In 1949 or 1950, he was admitted to the competitive examination for police secretary and became a police officer in Douala. Straddling two cultures, soaked in French literature and texts from the Negritude movement, he was both a nationalist and a Marxist, and he was secretly engaged in the Union of the Peoples of Cameroon (UPC). He attended, among other things, a pan-Cameroonian assembly in 1951. This earned him a disciplinary correction, but did not prevent him from being the first class of the Yaoundé police academy in 1952.

===Professional writer===
In 1955, struck by poliomyelitis which left his legs paralyzed for life, he had to leave the service. He then devoted himself to Cameroonian literature on which he began a documentation which would result years later, in 1984, in the publication of the monumental book, The Cameroonian book and its authors: a contribution to the literary history of the United Republic of Cameroon from 1895 to the present day with a bio-bibliographic record of the authors.

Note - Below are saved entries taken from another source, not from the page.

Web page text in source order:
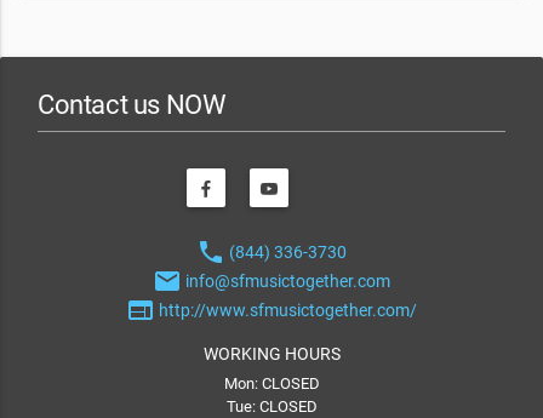
Contact us NOW
phone (844) 336-3730
email info@sfmusictogether.com
web http://www.sfmusictogether.com/
WORKING HOURS
Mon: CLOSED
Tue: CLOSED
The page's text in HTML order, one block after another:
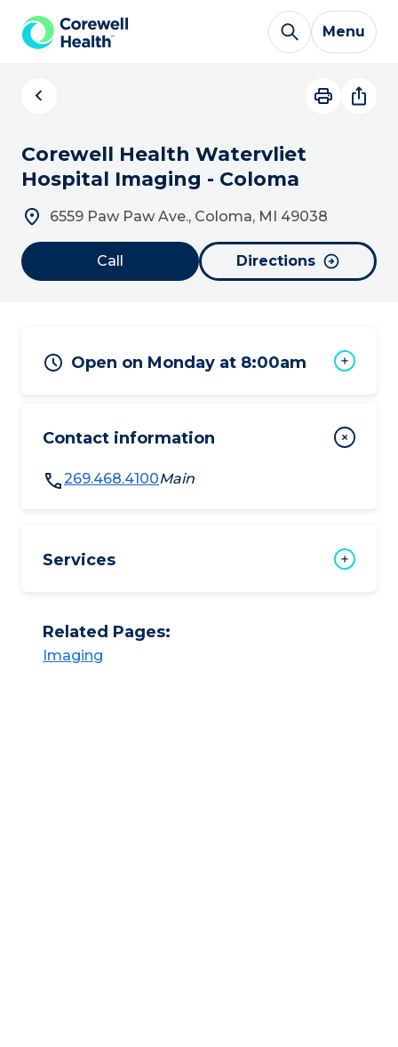
Skip to Content
Menu
Corewell Health Watervliet
Hospital Imaging - Coloma
6559 Paw Paw Ave., Coloma, MI 49038
Call Directions
Open on Monday at 8:00am
Contact information
269.468.4100Main
Services
Related Pages:
Imaging​
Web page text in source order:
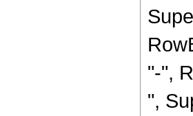
"-",
",
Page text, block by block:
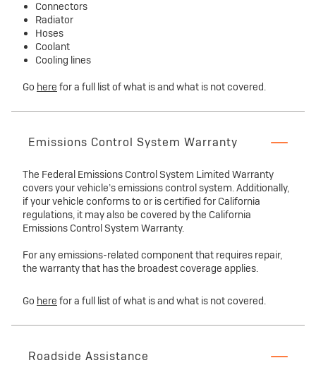
Connectors
Radiator
Hoses
Coolant
Cooling lines
Go here for a full list of what is and what is not covered.
Emissions Control System Warranty
The Federal Emissions Control System Limited Warranty
covers your vehicle’s emissions control system. Additionally,
if your vehicle conforms to or is certified for California
regulations, it may also be covered by the California
Emissions Control System Warranty.
For any emissions-related component that requires repair,
the warranty that has the broadest coverage applies.
Go here for a full list of what is and what is not covered.
Roadside Assistance
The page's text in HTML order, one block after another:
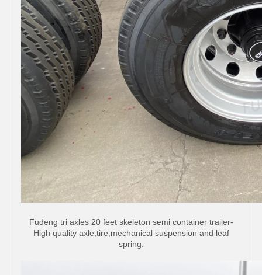
Fudeng tri axles 20 feet skeleton semi container trailer-
High quality axle,tire,mechanical suspension and leaf
spring.
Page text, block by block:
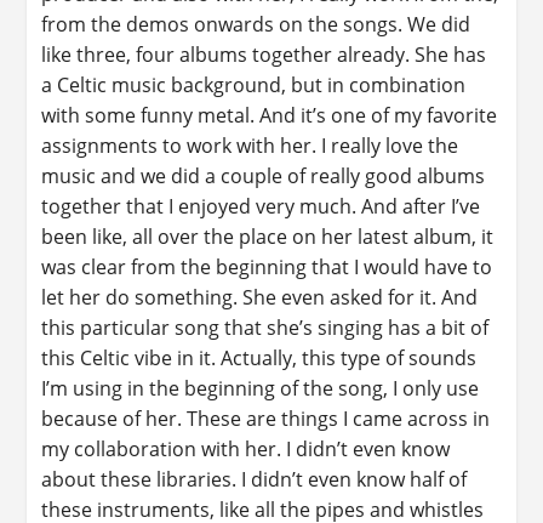
from the demos onwards on the songs. We did
like three, four albums together already. She has
a Celtic music background, but in combination
with some funny metal. And it’s one of my favorite
assignments to work with her. I really love the
music and we did a couple of really good albums
together that I enjoyed very much. And after I’ve
been like, all over the place on her latest album, it
was clear from the beginning that I would have to
let her do something. She even asked for it. And
this particular song that she’s singing has a bit of
this Celtic vibe in it. Actually, this type of sounds
I’m using in the beginning of the song, I only use
because of her. These are things I came across in
my collaboration with her. I didn’t even know
about these libraries. I didn’t even know half of
these instruments, like all the pipes and whistles
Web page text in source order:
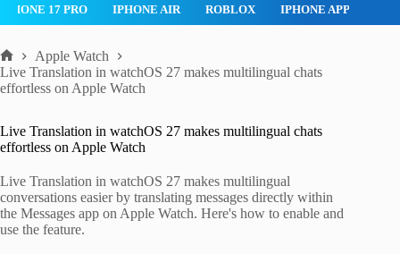
IPHONE 17 PRO IPHONE AIR ROBLOX IPHONE APPS
Home
Apple Watch
Live Translation in watchOS 27 makes multilingual chats
effortless on Apple Watch
Live Translation in watchOS 27 makes multilingual chats
effortless on Apple Watch
Live Translation in watchOS 27 makes multilingual
conversations easier by translating messages directly within
the Messages app on Apple Watch. Here's how to enable and
use the feature.
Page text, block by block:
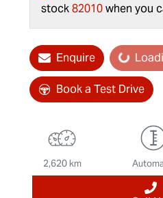
stock82010when you
EnquireLoading...
Book a Test Drive
2,620 km
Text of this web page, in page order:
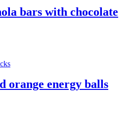
bars with chocolate
orange energy balls
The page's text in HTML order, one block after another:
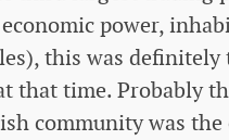
power,
this was definitely
that time. Probably
community was
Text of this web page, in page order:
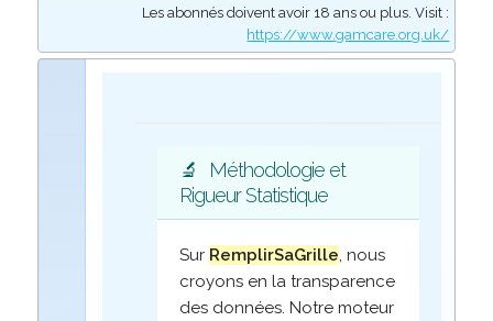
Les abonnés doivent avoir 18 ans ou plus. Visit :
https://www.gamcare.org.uk/
🔬
Méthodologie et
Rigueur Statistique
Sur RemplirSaGrille, nous
croyons en la transparence
des données. Notre moteur
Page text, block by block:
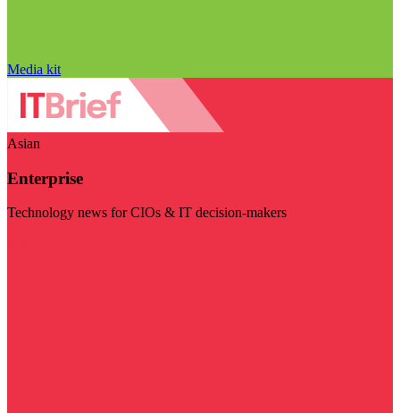
Media kit
Asian
Enterprise
Technology news for CIOs & IT decision-makers
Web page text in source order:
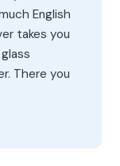
English
takes you
There you
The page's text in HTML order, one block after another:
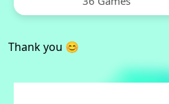
Thank you 😊
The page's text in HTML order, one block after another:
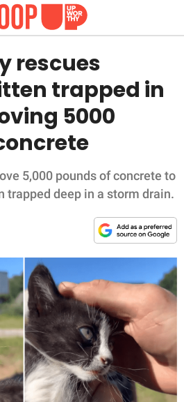
rescues
trapped in
5000
5,000 pounds of concrete to
trapped deep in a storm drain.
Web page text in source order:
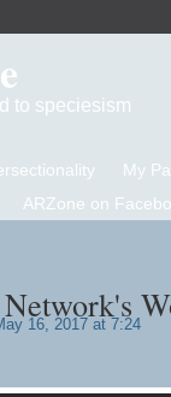
to speciesism
My
ARZone on
16, 2017 at 7:24
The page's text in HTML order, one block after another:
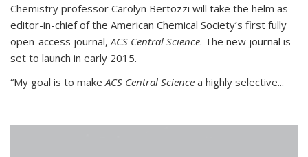
Chemistry professor Carolyn Bertozzi will take the helm as
editor-in-chief of the American Chemical Society’s first fully
open-access journal, ACS Central Science. The new journal is
set to launch in early 2015.
“My goal is to make ACS Central Science a highly selective...
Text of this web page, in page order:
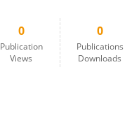
0
Publication
Views
0
Publications
Downloads
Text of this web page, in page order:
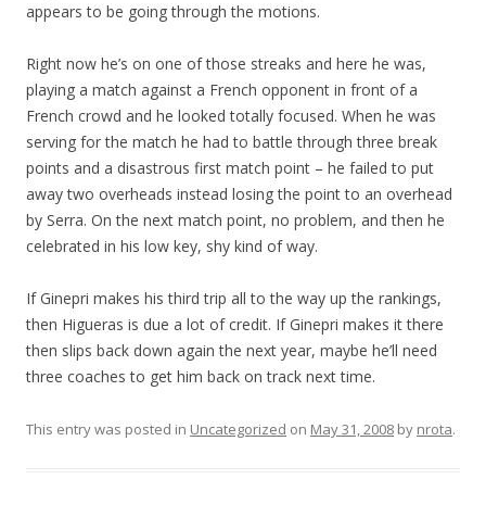
appears to be going through the motions.
Right now he’s on one of those streaks and here he was,
playing a match against a French opponent in front of a
French crowd and he looked totally focused. When he was
serving for the match he had to battle through three break
points and a disastrous first match point – he failed to put
away two overheads instead losing the point to an overhead
by Serra. On the next match point, no problem, and then he
celebrated in his low key, shy kind of way.
If Ginepri makes his third trip all to the way up the rankings,
then Higueras is due a lot of credit. If Ginepri makes it there
then slips back down again the next year, maybe he’ll need
three coaches to get him back on track next time.
This entry was posted in Uncategorized on May 31, 2008 by nrota.
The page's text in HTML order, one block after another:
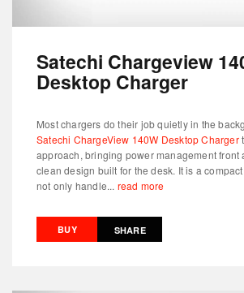
Satechi Chargeview
Desktop Charger
Most chargers do their job quietly in the
Satechi ChargeView 140W Desktop Charger
approach, bringing power management front
clean design built for the desk. It is a
not only handle... read more
BUY SHARE
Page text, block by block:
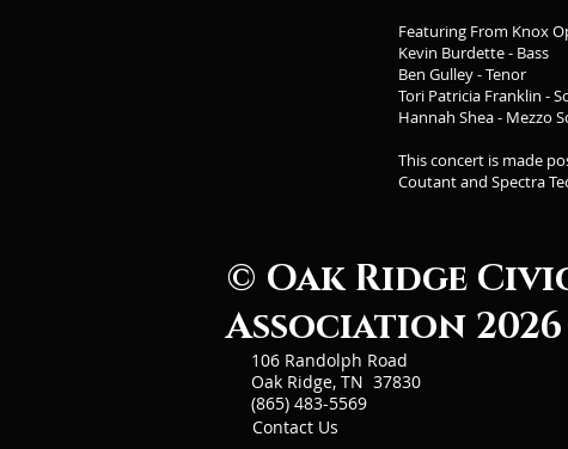
Featuring From Knox
Kevin Burdette - Bass
Ben Gulley - Tenor
Tori Patricia Franklin -
Hannah Shea - Mezzo
This concert is made
Coutant and Spectra
106 Randolph Road
Oak Ridge, TN 37830
(865) 483-5569
© Oak Ridge
Association 2026
Contact Us
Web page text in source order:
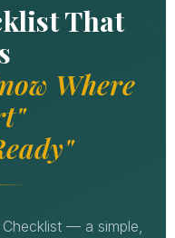
That
Where
— a simple,
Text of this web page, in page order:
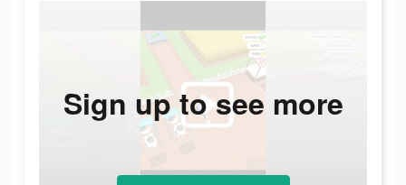
Sign up to see more
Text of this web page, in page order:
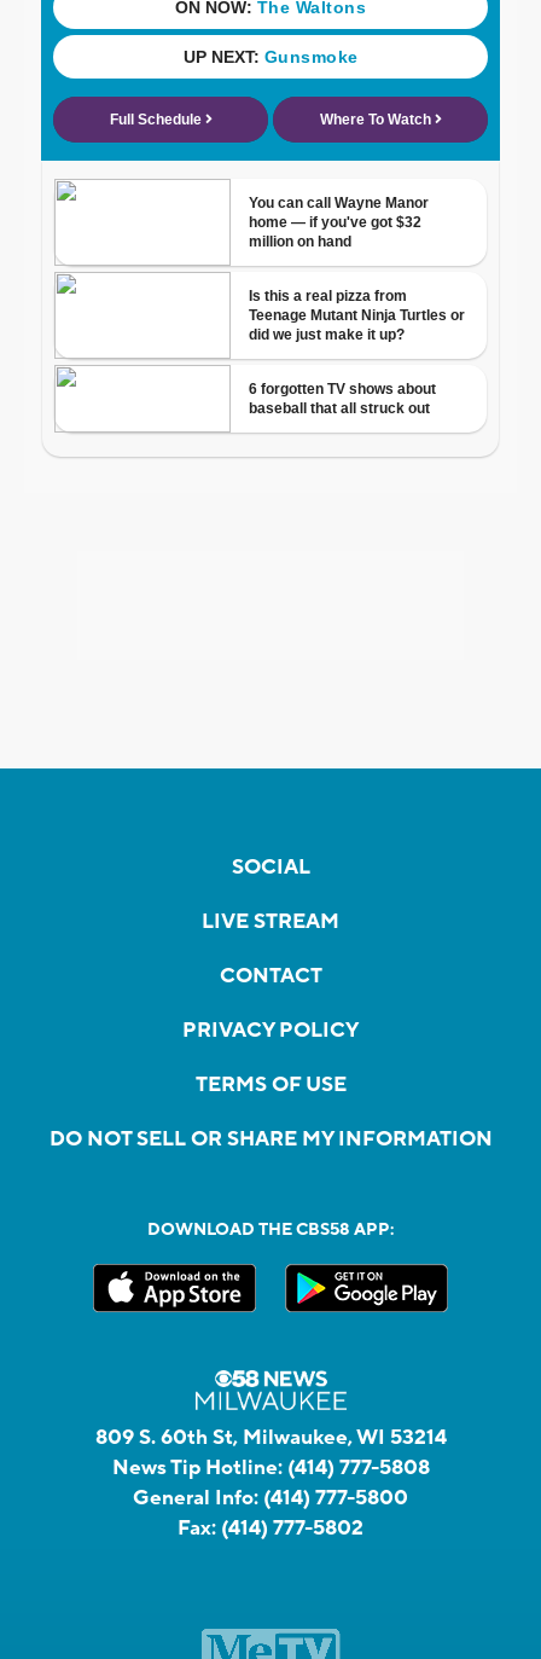
SOCIAL
LIVE STREAM
CONTACT
PRIVACY POLICY
TERMS OF USE
DO NOT SELL OR SHARE MY INFORMATION
DOWNLOAD THE CBS58 APP:
809 S. 60th St, Milwaukee, WI 53214
News Tip Hotline: (414) 777-5808
General Info: (414) 777-5800
Fax: (414) 777-5802
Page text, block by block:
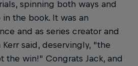
spinning both ways and
the book. It was an
and as series creator and
said, deservingly, "the
the win!" Congrats Jack, and
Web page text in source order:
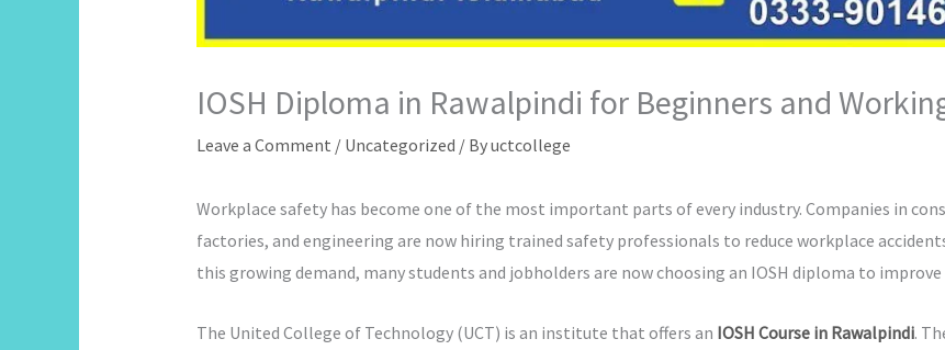
IOSH Diploma in Rawalpindi for Beginners and
Leave a Comment / Uncategorized / Byuctcollege
Workplace safety has become one of the most important parts of every industry. Companies in
factories, and engineering are now hiring trained safety professionals to reduce workplace
this growing demand, many students and jobholders are now choosing an IOSH diploma to
The United College of Technology (UCT) is an institute that offers an IOSH Course in Rawalpindi.
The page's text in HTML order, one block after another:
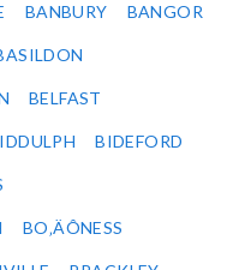
BANBURY BANGOR
BELFAST
BIDEFORD
BO‚ÄÔNESS
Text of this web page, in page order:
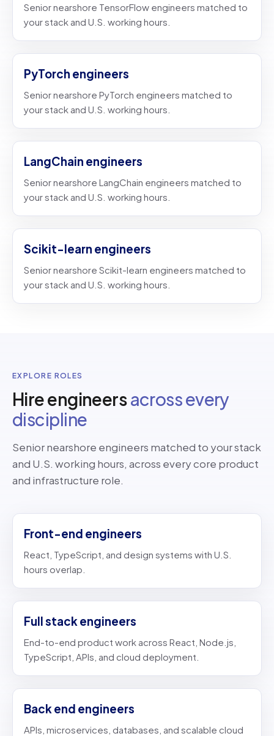
Senior nearshore TensorFlow engineers matched to
your stack and U.S. working hours.
PyTorch engineers
Senior nearshore PyTorch engineers matched to
your stack and U.S. working hours.
LangChain engineers
Senior nearshore LangChain engineers matched to
your stack and U.S. working hours.
Scikit-learn engineers
Senior nearshore Scikit-learn engineers matched to
your stack and U.S. working hours.
EXPLORE ROLES
Hire engineersacross every
discipline
Senior nearshore engineers matched to your stack
and U.S. working hours, across every core product
and infrastructure role.
Front-end engineers
React, TypeScript, and design systems with U.S.
hours overlap.
Full stack engineers
End-to-end product work across React, Node.js,
TypeScript, APIs, and cloud deployment.
Back end engineers
APIs, microservices, databases, and scalable cloud
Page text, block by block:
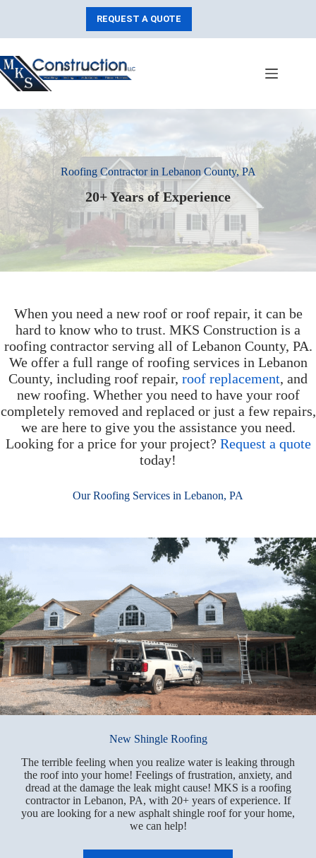
REQUEST A QUOTE
Roofing Contractor in Lebanon County, PA
20+ Years of Experience
When you need a new roof or roof repair, it can be
hard to know who to trust. MKS Construction is a
roofing contractor serving all of Lebanon County, PA.
We offer a full range of roofing services in Lebanon
County, including roof repair, roof replacement, and
new roofing. Whether you need to have your roof
completely removed and replaced or just a few repairs,
we are here to give you the assistance you need.
Looking for a price for your project? Request a quote
today!
Our Roofing Services in Lebanon, PA
New Shingle Roofing
The terrible feeling when you realize water is leaking through
the roof into your home! Feelings of frustration, anxiety, and
dread at the damage the leak might cause! MKS is a roofing
contractor in Lebanon, PA, with 20+ years of experience. If
you are looking for a new asphalt shingle roof for your home,
we can help!
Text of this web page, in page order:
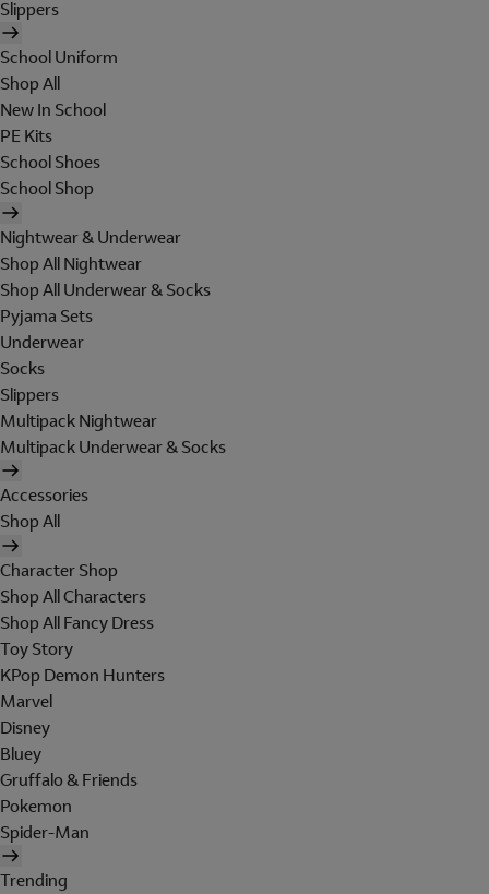
Slippers
School Uniform
Shop All
New In School
PE Kits
School Shoes
School Shop
Nightwear & Underwear
Shop All Nightwear
Shop All Underwear & Socks
Pyjama Sets
Underwear
Socks
Slippers
Multipack Nightwear
Multipack Underwear & Socks
Accessories
Shop All
Character Shop
Shop All Characters
Shop All Fancy Dress
Toy Story
KPop Demon Hunters
Marvel
Disney
Bluey
Gruffalo & Friends
Pokemon
Spider-Man
Trending
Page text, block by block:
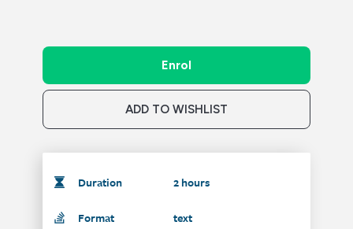
Enrol
ADD TO WISHLIST
Duration 2 hours
Format text
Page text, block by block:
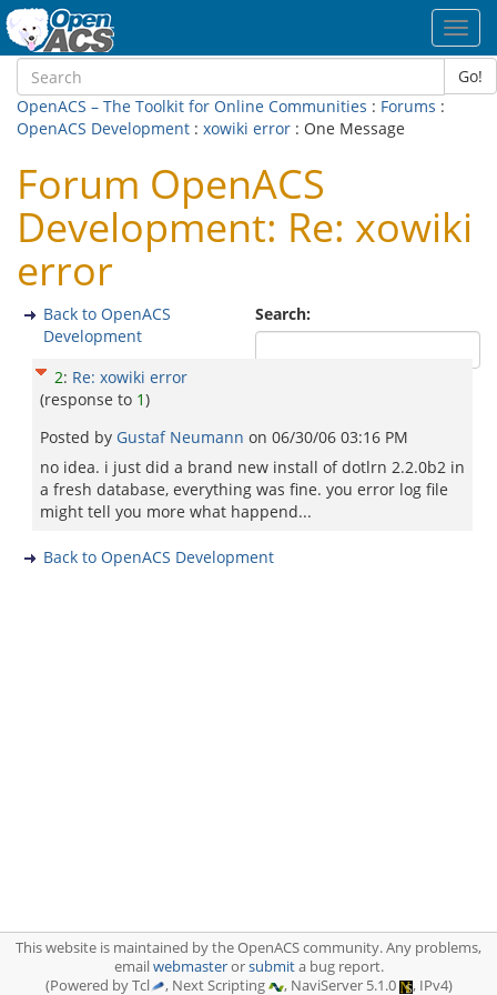
Go!
OpenACS – The Toolkit for Online Communities : Forums :
OpenACS Development : xowiki error : One Message
Forum OpenACS
Development: Re: xowiki
error
Search:
Back to OpenACS
Development
2: Re: xowiki error
(response to 1)
Posted by Gustaf Neumann on 06/30/06 03:16 PM
no idea. i just did a brand new install of dotlrn 2.2.0b2 in
a fresh database, everything was fine. you error log file
might tell you more what happend...
Back to OpenACS Development
This website is maintained by the OpenACS community. Any problems,
emailwebmasterorsubmita bug report.
(Powered by Tcl
, Next Scripting , NaviServer 5.1.0 , IPv4)
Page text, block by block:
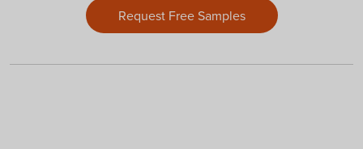
Request Free Samples
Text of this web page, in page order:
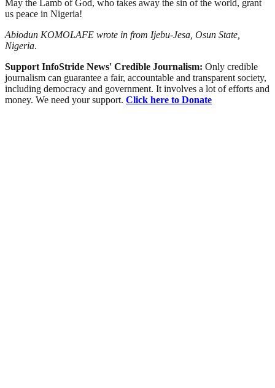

He wrote Lettres de ma cambuse(published in 1964) in his first years of paralytic. fine observations of the life of his village, in the same vein as Lettres de mon moulin by Alphonse Daudet. In 1957 of 1959, he created a French newspaper, The voice of the citizen, and a newspaper in Ewondo, Bebela ebug. He founded the Association of Cameroonian Poets and Writers (APEC) with some friends in 1960, and acted as its secretary from 1960 to 1981.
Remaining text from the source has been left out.